Project description: The accelerated discovery of novel molecules increasingly depends on predictive modelling in chemical synthesis. Advances in AI now allow for systematic predictions of reaction outcomes, minimizing traditional trial-and-error methods. Yet, current AI models often lack generalizability and interpretability due to narrow datasets and computationally intensive descriptors, which limits their applicability across diverse reactions. Addressing these challenges is crucial for advancing sustainable synthesis and efficient molecular discovery.

This project focuses on developing a reaction-centric AI foundational model that incorporates 3D molecular data, including critical steric and electronic descriptors, to improve model interpretability and predictive accuracy. You will work with self-supervised learning techniques with a special focus on graph neural networks, to capture essential structure-performance relationships and design a data-efficient framework that minimizes dependence on computationally intensive methods, such as density functional theory (DFT). Additionally, you will contribute to developing a computer-aided molecular design (CAMD) framework to support applications in medicinal chemistry, such as identifying optimal green solvents that enhance reaction kinetics (i.e., reaction rate).

Who you will be working with: This project is supervised by Dr Lauren Lee in collaboration with Prof Federico Galvanin at Sargent Centre for Process Systems Engineering at UCL, a world-leading research hub in chemical engineering.
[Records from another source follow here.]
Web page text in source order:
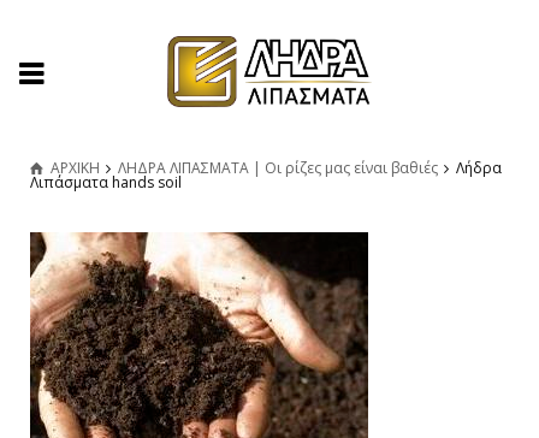
ΑΡΧΙΚΗ ΛΗΔΡΑ ΛΙΠΑΣΜΑΤΑ | Οι ρίζες μας είναι βαθιές Λήδρα
Λιπάσματα hands soil
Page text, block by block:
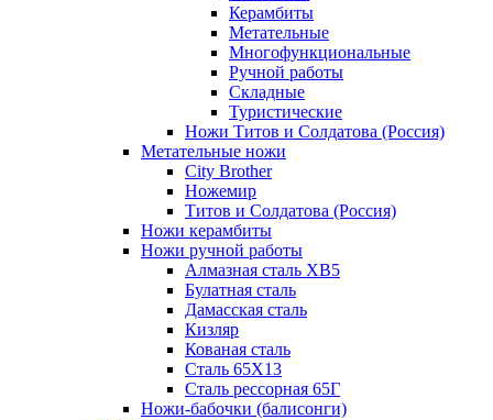
Керамбиты
Метательные
Многофункциональные
Ручной работы
Складные
Туристические
Ножи Титов и Солдатова (Россия)
Метательные ножи
City Brother
Ножемир
Титов и Солдатова (Россия)
Ножи керамбиты
Ножи ручной работы
Алмазная сталь ХВ5
Булатная сталь
Дамасская сталь
Кизляр
Кованая сталь
Сталь 65Х13
Сталь рессорная 65Г
Ножи-бабочки (балисонги)
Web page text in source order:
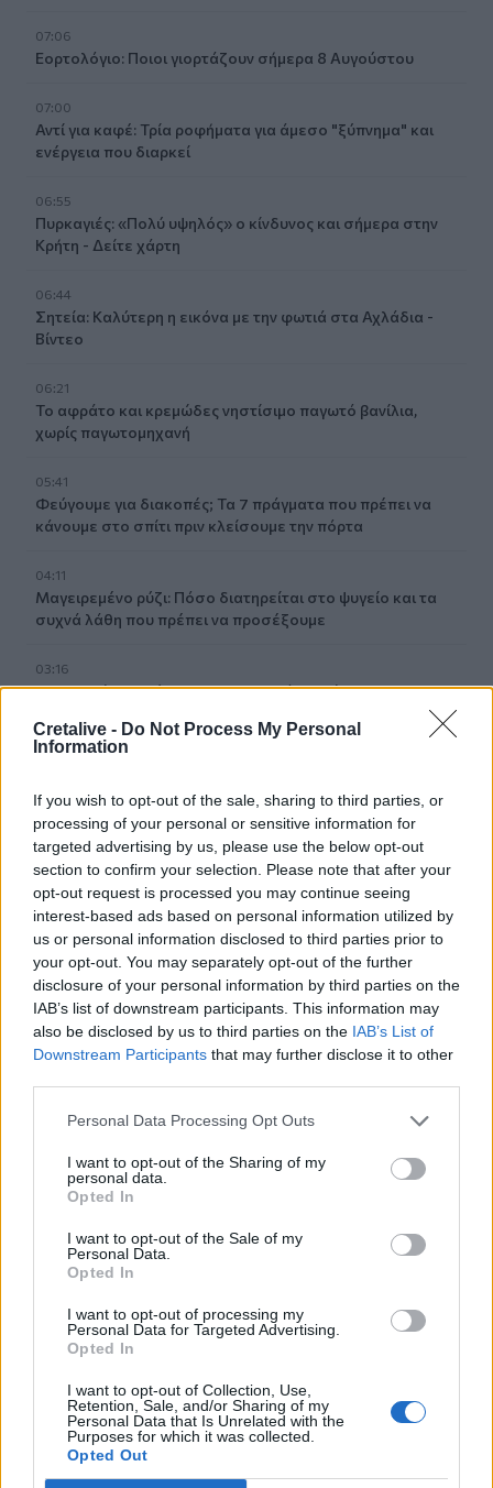
Cretalive - Do Not Process My Personal
Information
If you wish to opt-out of the sale, sharing to third parties, or
processing of your personal or sensitive information for
targeted advertising by us, please use the below opt-out
section to confirm your selection. Please note that after your
opt-out request is processed you may continue seeing
interest-based ads based on personal information utilized by
us or personal information disclosed to third parties prior to
your opt-out. You may separately opt-out of the further
disclosure of your personal information by third parties on the
IAB’s list of downstream participants. This information may
also be disclosed by us to third parties on the IAB’s List of
Downstream Participants that may further disclose it to other
Personal Data Processing Opt Outs
I want to opt-out of the Sharing of my
personal data.
Opted In
I want to opt-out of the Sale of my
Personal Data.
Opted In
I want to opt-out of processing my
Personal Data for Targeted Advertising.
Opted In
I want to opt-out of Collection, Use,
Retention, Sale, and/or Sharing of my
Personal Data that Is Unrelated with the
Purposes for which it was collected.
Opted Out
07:06
Εορτολόγιο: Ποιοι γιορτάζουν σήμερα 8 Αυγούστου
07:00
Αντί για καφέ: Τρία ροφήματα για άμεσο "ξύπνημα" και
ενέργεια που διαρκεί
06:55
Πυρκαγιές: «Πολύ υψηλός» ο κίνδυνος και σήμερα στην
Κρήτη - Δείτε χάρτη
06:44
Σητεία: Καλύτερη η εικόνα με την φωτιά στα Αχλάδια -
Βίντεο
06:21
Το αφράτο και κρεμώδες νηστίσιμο παγωτό βανίλια,
χωρίς παγωτομηχανή
05:41
Φεύγουμε για διακοπές; Τα 7 πράγματα που πρέπει να
κάνουμε στο σπίτι πριν κλείσουμε την πόρτα
04:11
Μαγειρεμένο ρύζι: Πόσο διατηρείται στο ψυγείο και τα
συχνά λάθη που πρέπει να προσέξουμε
03:16
Οι ειδικοί εξηγούν: Το κλιματιστικό ρυθμίζει τη
αίσθηση
Αυξάνονται οι ενδείξεις για ζωή στον Άρη
01:30
Ειδικός λέει ποια φυτά να βάλεις στο μπαλκόνι σου το
καλοκαίρι
00:31
Βιολόγος: «Αυτό που προσελκύει τα κουνούπια δεν είναι
το γλυκό αίμα, αλλά οι χημικές ενώσεις που εκπέμπουμε»
Σητεία: Πυρκαγιά στα Αχλάδια - Ολονύχτια μάχη με τις
φλόγες (Βίντεο)
Υπό έλεγχο η φωτιά σε ισόγειο κατάστημα στο Παλαιό
Φάληρο - Εκκενώθηκε προληπτικά πολυκατοικία
23:38
Ενές Καντέρ: Ο Τούρκος πρώην σέντερ δηλώνει
υποψήφιος να παίξει στο... WNBA
Στενά του Ορμούζ: Οι ΗΠΑ «βλέπουν» σύντομα
Σοκαριστικά στοιχεία άφησε πίσω της η μέγα-πυρκαγιά
στην Αττικοβοιωτία
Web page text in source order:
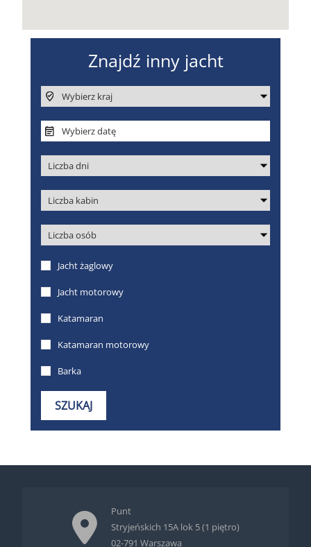
Punt
Stryjeńskich 15A lok 5 (1 piętro)
02-791 Warszawa
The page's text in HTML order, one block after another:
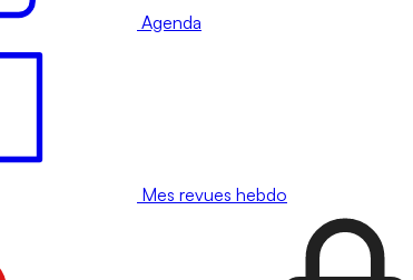
Agenda
Mes revues hebdo
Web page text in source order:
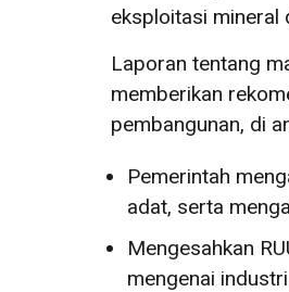
eksploitasi mineral
Laporan tentang
memberikan
pembangunan, di
Pemerintah
adat, serta
Mengesahkan
mengenai
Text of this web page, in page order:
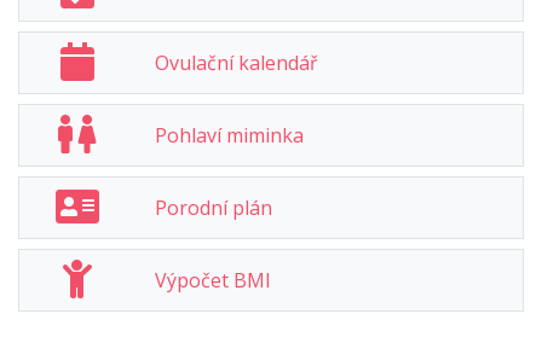
Ovulační kalendář
Pohlaví miminka
Porodní plán
Výpočet BMI
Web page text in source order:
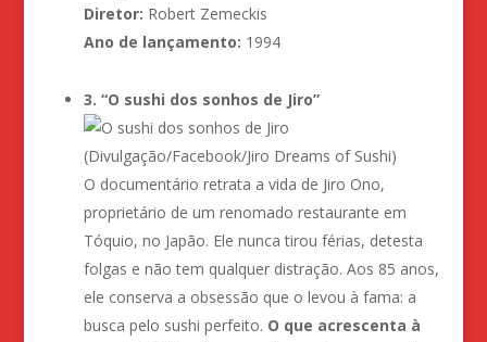
Diretor: Robert Zemeckis
Ano de lançamento: 1994
3. “O sushi dos sonhos de Jiro”
(Divulgação/Facebook/Jiro Dreams of Sushi)
O documentário retrata a vida de Jiro Ono,
proprietário de um renomado restaurante em
Tóquio, no Japão. Ele nunca tirou férias, detesta
folgas e não tem qualquer distração. Aos 85 anos,
ele conserva a obsessão que o levou à fama: a
busca pelo sushi perfeito. O que acrescenta à
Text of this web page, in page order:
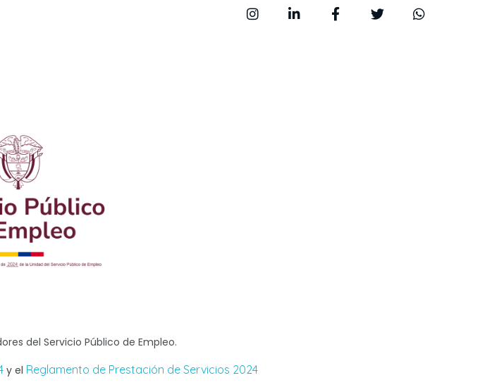
del Servicio Público de Empleo.
y el Reglamento de Prestación de Servicios 2024
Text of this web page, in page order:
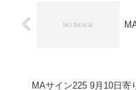
MAサイン225 9月10日寄
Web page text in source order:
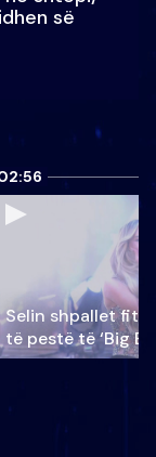
së
Selin shpallet
të pestë të ‘Big
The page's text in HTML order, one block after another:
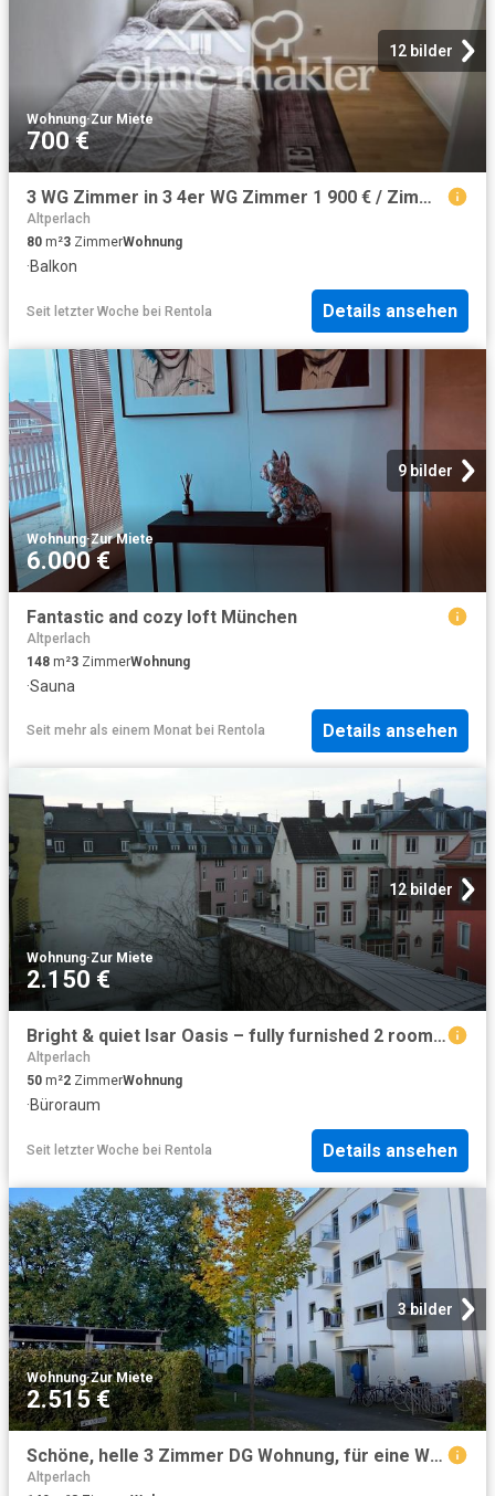
12 bilder
Wohnung·Zur Miete
700 €
3 WG Zimmer in 3 4er WG Zimmer 1 900 € / Zimmer 2 800 € / Zimmer 3 700 €
Altperlach
80 m²3 ZimmerWohnung
·Balkon
Seit letzter Woche bei Rentola Details ansehen
9 bilder
Wohnung·Zur Miete
6.000 €
Fantastic and cozy loft München
Altperlach
148 m²3 ZimmerWohnung
·Sauna
Seit mehr als einem Monat bei Rentola Details ansehen
12 bilder
Wohnung·Zur Miete
2.150 €
Bright & quiet Isar Oasis – fully furnished 2 room apartment with 2 balconies
Altperlach
50 m²2 ZimmerWohnung
·Büroraum
Seit letzter Woche bei Rentola Details ansehen
3 bilder
Wohnung·Zur Miete
2.515 €
Schöne, helle 3 Zimmer DG Wohnung, für eine WG geeignet
Altperlach
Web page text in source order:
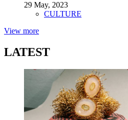
29 May, 2023
CULTURE
View more
LATEST
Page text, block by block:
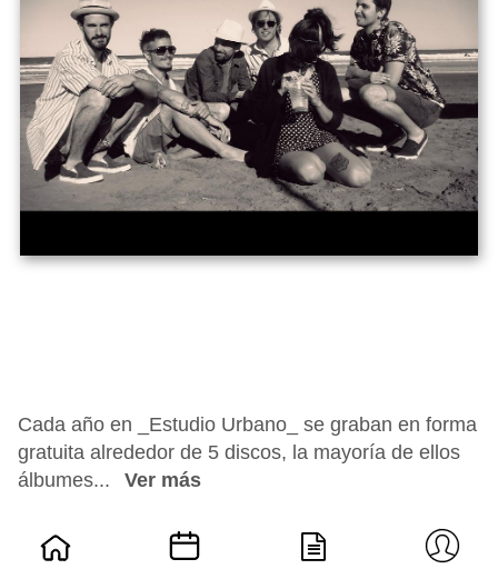
Cada año en _Estudio Urbano_ se graban en forma
gratuita alrededor de 5 discos, la mayoría de ellos
álbumes...
Ver más
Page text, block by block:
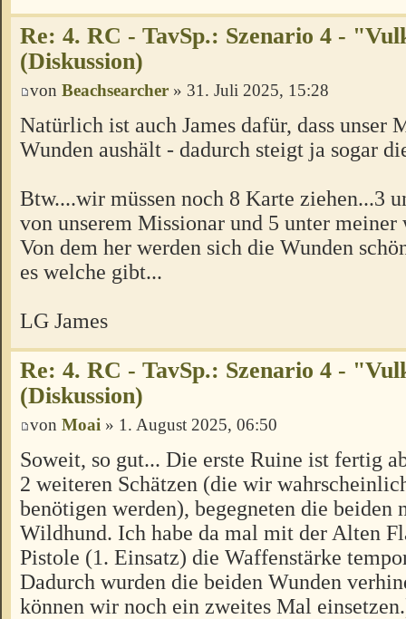
Re: 4. RC - TavSp.: Szenario 4 -
(Diskussion)
von Beachsearcher » 31. Juli 2025, 15:28
Natürlich ist auch James dafür, dass unser
Wunden aushält - dadurch steigt ja sogar
Btw....wir müssen noch 8 Karte ziehen...3
von unserem Missionar und 5 unter meiner
Von dem her werden sich die Wunden
es welche gibt...
LG James
Re: 4. RC - TavSp.: Szenario 4 -
(Diskussion)
von Moai » 1. August 2025, 06:50
Soweit, so gut... Die erste Ruine ist fertig
2 weiteren Schätzen (die wir
benötigen werden), begegneten die beiden
Wildhund. Ich habe da mal mit der Alten
Pistole (1. Einsatz) die Waffenstärke
Dadurch wurden die beiden Wunden
können wir noch ein zweites Mal
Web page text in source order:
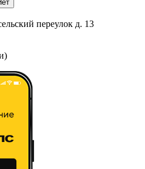
переулок д. 13
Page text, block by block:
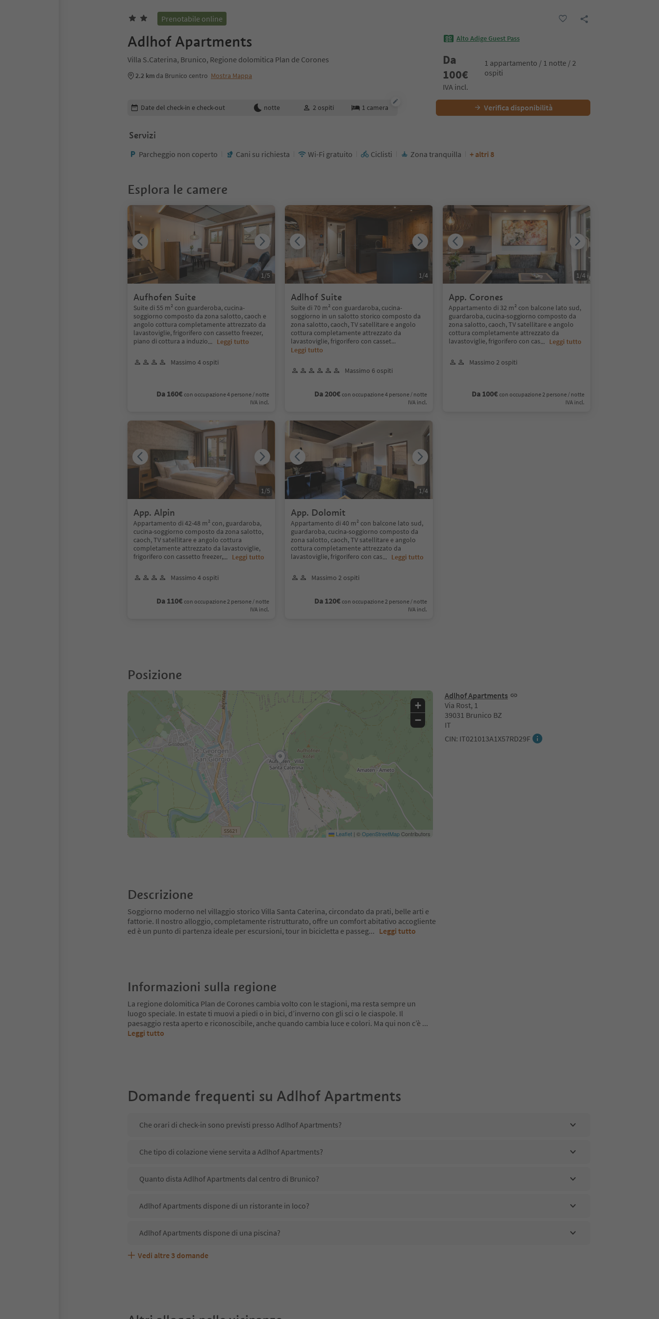
Prenotabile online
Adlhof Apartments
Villa S.Caterina, Brunico, Regione dolomitica Plan de Corones
2.2 km da Brunico centro Mostra Mappa
Alto Adige Guest Pass
Da
100€
1 appartamento / 1 notte / 2
ospiti
IVA incl.
Modifica i dettagli della prenotazione
Date del check-in e check-out notte 2 ospiti 1 camera Verifica disponibilità
Servizi
Parcheggio non coperto Cani su richiesta Wi-Fi gratuito Ciclisti Zona tranquilla + altri 8
Esplora le camere
Aufhofen Suite
Suite di 55 m² con guarderoba, cucina-
soggiorno composto da zona salotto, caoch e
angolo cottura completamente attrezzato da
lavastoviglie, frigorifero con cassetto freezer,
piano di cottura a induzio... Leggi tutto
Massimo 4 ospiti
Da 160€ con occupazione 4 persone / notte
IVA incl.
1 /5
Adlhof Suite
Suite di 70 m² con guardaroba, cucina-
soggiorno in un salotto storico composto da
zona salotto, caoch, TV satellitare e angolo
cottura completamente attrezzato da
lavastoviglie, frigorifero con casset...
Leggi tutto
Massimo 6 ospiti
Da 200€ con occupazione 4 persone / notte
IVA incl.
1 /4
App. Corones
Appartamento di 32 m² con balcone lato sud,
guardaroba, cucina-soggiorno composto da
zona salotto, caoch, TV satellitare e angolo
cottura completamente attrezzato da
lavastoviglie, frigorifero con cas... Leggi tutto
Massimo 2 ospiti
Da 100€ con occupazione 2 persone / notte
IVA incl.
1 /4
App. Alpin
Appartamento di 42-48 m² con, guardaroba,
cucina-soggiorno composto da zona salotto,
caoch, TV satellitare e angolo cottura
completamente attrezzato da lavastoviglie,
frigorifero con cassetto freezer,... Leggi tutto
Massimo 4 ospiti
Da 110€ con occupazione 2 persone / notte
IVA incl.
1 /5
App. Dolomit
Appartamento di 40 m² con balcone lato sud,
guardaroba, cucina-soggiorno composto da
zona salotto, caoch, TV satellitare e angolo
cottura completamente attrezzato da
lavastoviglie, frigorifero con cas... Leggi tutto
Massimo 2 ospiti
Da 120€ con occupazione 2 persone / notte
IVA incl.
1 /4
Posizione
Adlhof Apartments
Via Rost, 1
39031 Brunico BZ
IT
CIN: IT021013A1X57RD29F
+
−
Leaflet | ©OpenStreetMapContributors
Descrizione
Soggiorno moderno nel villaggio storico Villa Santa Caterina, circondato da prati, belle arti e
fattorie. Il nostro alloggio, completamente ristrutturato, offre un comfort abitativo accogliente
ed è un punto di partenza ideale per escursioni, tour in bicicletta e passeg... Leggi tutto
Informazioni sulla regione
La regione dolomitica Plan de Corones cambia volto con le stagioni, ma resta sempre un
luogo speciale. In estate ti muovi a piedi o in bici, d’inverno con gli sci o le ciaspole. Il
paesaggio resta aperto e riconoscibile, anche quando cambia luce e colori. Ma qui non c’è ...
Leggi tutto
Domande frequenti su Adlhof Apartments
Che orari di check-in sono previsti presso Adlhof Apartments?
Che tipo di colazione viene servita a Adlhof Apartments?
Quanto dista Adlhof Apartments dal centro di Brunico?
Adlhof Apartments dispone di un ristorante in loco?
Adlhof Apartments dispone di una piscina?
Adlhof Apartments accetta animali domestici?
Quali servizi/attività sono disponibili presso Adlhof Apartments?
Gli ospiti di Adlhof Apartments ricevono l'Alto Adige Guest Pass?
Vedi altre 3 domande
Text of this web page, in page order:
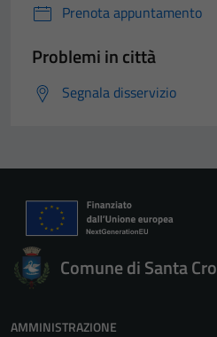
Prenota appuntamento
Problemi in città
Segnala disservizio
Comune di Santa
AMMINISTRAZIONE
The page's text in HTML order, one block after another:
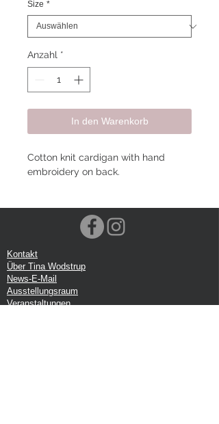
Size *
Anzahl *
In den Warenkorb
Cotton knit cardigan with hand
embroidery on back.
Kontakt
Über Tina Wodstrup
News-E-Mail
Ausstellungsraum
Veranstaltungen
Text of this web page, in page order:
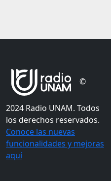
©
2024 Radio UNAM. Todos
los derechos reservados.
Conoce las nuevas
funcionalidades y mejoras
aquí
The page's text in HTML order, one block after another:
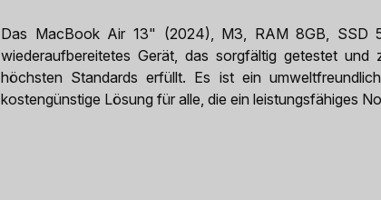
Das MacBook Air 13" (2024), M3, RAM 8GB, SSD
wiederaufbereitetes Gerät, das sorgfältig getestet
höchsten Standards erfüllt. Es ist ein
kostengünstige Lösung für alle, die ein leistungsfähiges

You will benefit from expert guidance in AI-driven chemical synthesis, process systems engineering, chemical engineering, gaining hands-on experience in advanced research methods. The position also offers opportunities to engage with global academic and industry experts, with potential access to state-of-the-art robotic chemical synthesis facilities at the Manufacturing Future Lab of UCL East.

Who we are looking for: We seek an enthusiastic, self-motivated candidate with a 2:1 MEng/MSc or equivalent in Chemical Engineering, Chemistry, or a related field. A solid background in mathematical modelling, optimization, computational chemistry, and/or data science is desirable, along with an interest in CAMD technologies.